Il convient enfin de préciser que ce nouveau type de contrat est à ne pas confondre avec le contrat de fourniture d’un bien comportant des éléments numériques, lequel est défini comme portant sur « tout bien meuble corporel qui intègre un contenu numérique ou un service numérique ou qui est interconnecté avec un tel contenu ou un tel service, de manière telle que l’absence de ce contenu numérique ou de ce service numérique empêcherait le bien de remplir ses fonctions ». Le régime décrit ci-après ne s’y applique pas, mais il bénéficie du nouveau régime légal de conformité instauré par la même ordonnance, qui entrera en vigueur le 1er janvier 2022.
2. Formation du contrat et informations précontractuelles.
Les dispositions nouvelles, codifiées à l’article L224-25-5 du Code de la consommation, instaurent tout d’abord un certain nombre de mentions obligatoires spécifiques au contrat de fourniture de contenus numériques et services numériques.
Il s’agit de :
l’identité et les coordonnées du professionnel,
la nature de l’avantage consenti par le consommateur au lieu ou en complément du prix,
la durée du contrat,
les conditions de renouvellement et d’interruption du service,
les frais éventuels en cas de résiliation anticipée du contrat,
les données à caractère personnel nécessaires pour la fourniture des contenus ou des services numériques ou recueillies dans le cadre de cette fourniture,
le type de mesure qu’est susceptible de prendre un professionnel pour réagir à un incident de sécurité ou pour faire face à des menaces ou à des situations de vulnérabilité,
les produits et services conçus pour les personnes handicapées.
L’ordonnance apporte également des précisions sur les modalités de fourniture des informations précontractuelles.
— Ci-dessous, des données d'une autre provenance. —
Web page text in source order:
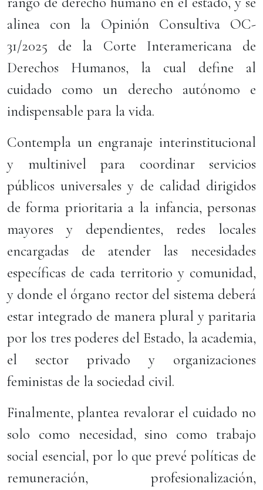
alinea con la Opinión Consultiva OC-
31/2025 de la Corte Interamericana de
Derechos Humanos, la cual define al
cuidado como un derecho autónomo e
indispensable para la vida.
Contempla un engranaje interinstitucional
y multinivel para coordinar servicios
públicos universales y de calidad dirigidos
de forma prioritaria a la infancia, personas
mayores y dependientes, redes locales
encargadas de atender las necesidades
específicas de cada territorio y comunidad,
y donde el órgano rector del sistema deberá
estar integrado de manera plural y paritaria
por los tres poderes del Estado, la academia,
el sector privado y organizaciones
feministas de la sociedad civil.
Finalmente, plantea revalorar el cuidado no
solo como necesidad, sino como trabajo
social esencial, por lo que prevé políticas de
remuneración, profesionalización,
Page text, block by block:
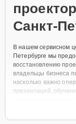
Санкт-
В нашем сервисном
Петербурге мы
восстановлению
владельцы бизнеса
насколько важно
презентаций,
Freestyle, Samsung
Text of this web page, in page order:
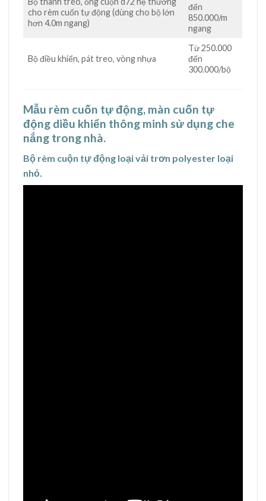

Aussi, celles-ci devront être fournies au consommateur d’une manière claire et compréhensible, sur un support durable ou, lorsqu’il n’est pas possible de communiquer ces informations sur un support durable, dans un document facilement téléchargeable mis à disposition par le professionnel, qui doit alors attirer expressément l’attention du consommateur sur l’intérêt qu’il a à le lire, le télécharger et le conserver.
3. Règles relatives à la durée du contrat.
Le contrat ne peut contenir une clause imposant une durée de plus de 24 mois à compter de sa conclusion, ou à compter de la dernière modification du contrat au cours de la vie de celui-ci [5]. En d’autres termes, le professionnel ne pourra faire repartir à zéro le délai de 24 mois en modifiant le contrat ou le service.
S’agissant des contrats à durée indéterminée, le consommateur devra pouvoir résilier sans préavis, ou avec un préavis n’excédant pas 10 jours à compter de la réception par le professionnel de la demande de résiliation [6], sauf demande contraire du consommateur.
4. Précisions sur l’obligation de délivrance.
L’obligation principale pesant sur le professionnel est de s’acquitter de son obligation de rendre disponible ou accessible le contenu ou service pour le consommateur, en tout lieu physique ou virtuel choisi par ce dernier [7]. En cela, peu importe que le consommateur accède et/ou télécharge effectivement le contenu ou service, pourvu qu’aucune action du professionnel ne soit plus nécessaire pour rendre disponible celui-ci.
En cas d’inexécution de l’obligation de délivrance par le professionnel, le consommateur dispose d’un choix [8]. Il peut :
soit notifier au professionnel la suspension du paiement du prix jusqu’à reprise d’exécution du contrat ;
soit résoudre le contrat, après mise en demeure laissant un délai suffisant et convenu entre les parties (!), sans formalisme particulier prescrit.